**Material for this exercise**
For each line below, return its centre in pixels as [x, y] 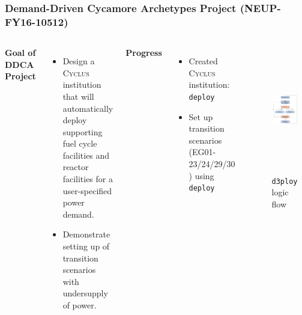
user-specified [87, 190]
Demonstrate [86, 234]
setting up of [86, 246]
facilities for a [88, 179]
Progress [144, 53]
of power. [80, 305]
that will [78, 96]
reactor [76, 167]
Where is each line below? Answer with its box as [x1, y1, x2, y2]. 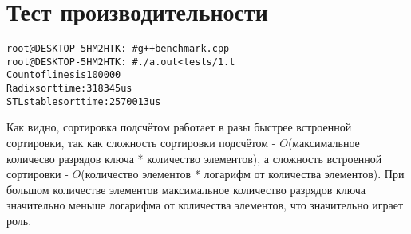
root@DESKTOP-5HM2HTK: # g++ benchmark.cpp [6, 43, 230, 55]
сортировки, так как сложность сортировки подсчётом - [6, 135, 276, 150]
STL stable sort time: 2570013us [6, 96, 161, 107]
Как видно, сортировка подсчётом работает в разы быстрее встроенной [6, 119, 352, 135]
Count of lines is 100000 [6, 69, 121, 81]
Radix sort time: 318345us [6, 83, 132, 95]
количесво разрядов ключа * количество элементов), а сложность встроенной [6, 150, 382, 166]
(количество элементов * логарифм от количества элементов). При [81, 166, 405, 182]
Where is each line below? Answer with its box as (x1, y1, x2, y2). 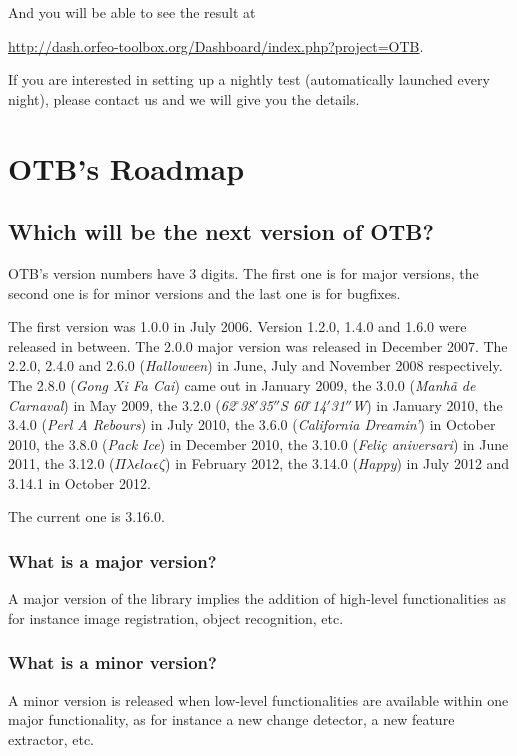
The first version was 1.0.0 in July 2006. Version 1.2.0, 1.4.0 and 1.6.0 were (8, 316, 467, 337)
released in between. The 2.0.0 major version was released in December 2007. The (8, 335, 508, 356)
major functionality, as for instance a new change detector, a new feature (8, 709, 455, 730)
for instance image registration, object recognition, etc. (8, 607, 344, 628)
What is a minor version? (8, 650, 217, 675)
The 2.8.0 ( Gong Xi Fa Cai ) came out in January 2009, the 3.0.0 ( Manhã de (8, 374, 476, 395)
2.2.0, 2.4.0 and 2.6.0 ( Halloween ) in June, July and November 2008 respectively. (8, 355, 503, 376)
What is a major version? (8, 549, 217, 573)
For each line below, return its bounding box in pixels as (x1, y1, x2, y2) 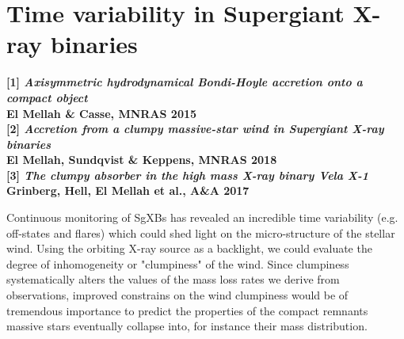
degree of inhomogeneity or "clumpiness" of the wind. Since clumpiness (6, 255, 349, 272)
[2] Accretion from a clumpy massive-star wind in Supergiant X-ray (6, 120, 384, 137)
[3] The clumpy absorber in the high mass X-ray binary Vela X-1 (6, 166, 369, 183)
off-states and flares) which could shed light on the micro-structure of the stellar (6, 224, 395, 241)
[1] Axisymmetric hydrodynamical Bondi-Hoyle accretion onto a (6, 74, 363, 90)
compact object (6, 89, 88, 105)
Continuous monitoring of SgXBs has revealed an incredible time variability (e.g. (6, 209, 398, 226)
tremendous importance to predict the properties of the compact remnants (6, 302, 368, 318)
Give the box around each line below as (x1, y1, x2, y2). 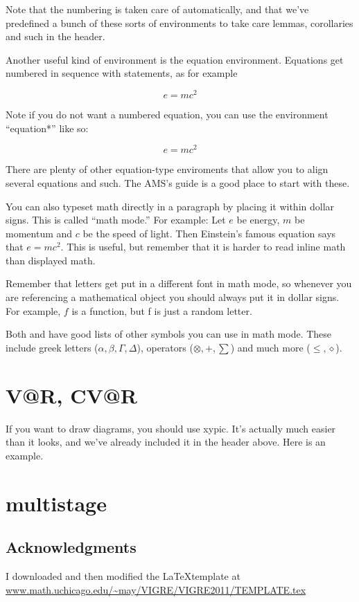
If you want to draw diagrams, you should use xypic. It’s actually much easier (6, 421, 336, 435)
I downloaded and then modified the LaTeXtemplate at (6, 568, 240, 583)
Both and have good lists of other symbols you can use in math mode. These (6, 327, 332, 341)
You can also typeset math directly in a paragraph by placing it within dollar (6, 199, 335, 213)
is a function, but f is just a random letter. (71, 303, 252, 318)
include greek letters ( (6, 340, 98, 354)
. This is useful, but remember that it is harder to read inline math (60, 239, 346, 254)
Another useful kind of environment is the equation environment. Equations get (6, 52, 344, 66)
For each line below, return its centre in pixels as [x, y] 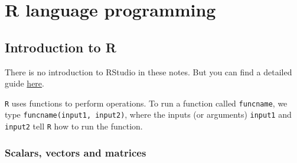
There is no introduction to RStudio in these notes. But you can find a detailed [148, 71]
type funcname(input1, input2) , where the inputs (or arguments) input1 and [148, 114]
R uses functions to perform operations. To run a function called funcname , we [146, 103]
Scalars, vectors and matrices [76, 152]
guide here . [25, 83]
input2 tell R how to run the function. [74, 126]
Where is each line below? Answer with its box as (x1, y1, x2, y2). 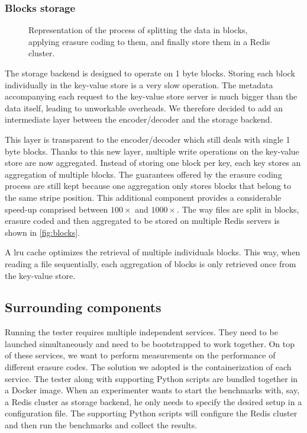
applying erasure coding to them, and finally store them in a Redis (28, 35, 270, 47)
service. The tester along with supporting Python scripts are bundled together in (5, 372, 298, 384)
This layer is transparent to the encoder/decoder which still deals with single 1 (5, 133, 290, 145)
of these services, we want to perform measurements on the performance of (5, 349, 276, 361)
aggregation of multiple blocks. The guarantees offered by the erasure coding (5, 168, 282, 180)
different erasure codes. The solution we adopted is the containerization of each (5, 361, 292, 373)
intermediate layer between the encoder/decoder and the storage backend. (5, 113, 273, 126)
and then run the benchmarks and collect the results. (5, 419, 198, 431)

==

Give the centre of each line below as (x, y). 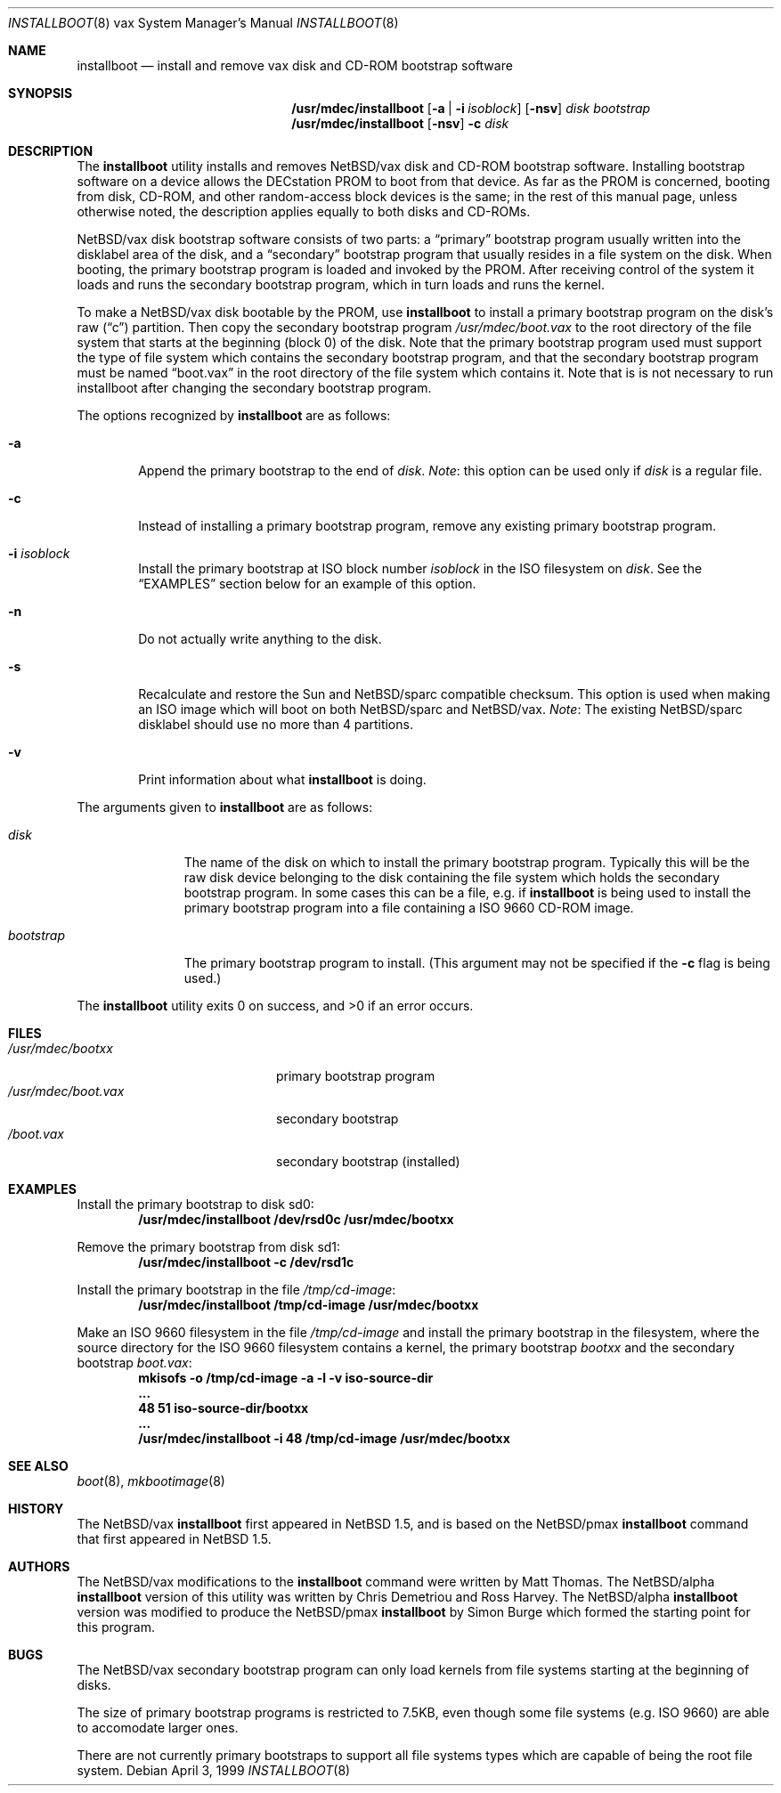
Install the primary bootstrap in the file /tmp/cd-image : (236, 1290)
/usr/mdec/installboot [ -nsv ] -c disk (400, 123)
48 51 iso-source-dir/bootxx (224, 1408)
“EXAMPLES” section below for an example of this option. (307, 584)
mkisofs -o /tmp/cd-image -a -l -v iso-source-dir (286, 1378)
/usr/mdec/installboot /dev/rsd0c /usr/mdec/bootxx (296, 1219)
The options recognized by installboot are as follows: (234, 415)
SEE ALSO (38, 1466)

**Work order**
What is the number of lines in the entries above that contain the word "installboot"? Answer with that number only.

**Exercise result**
3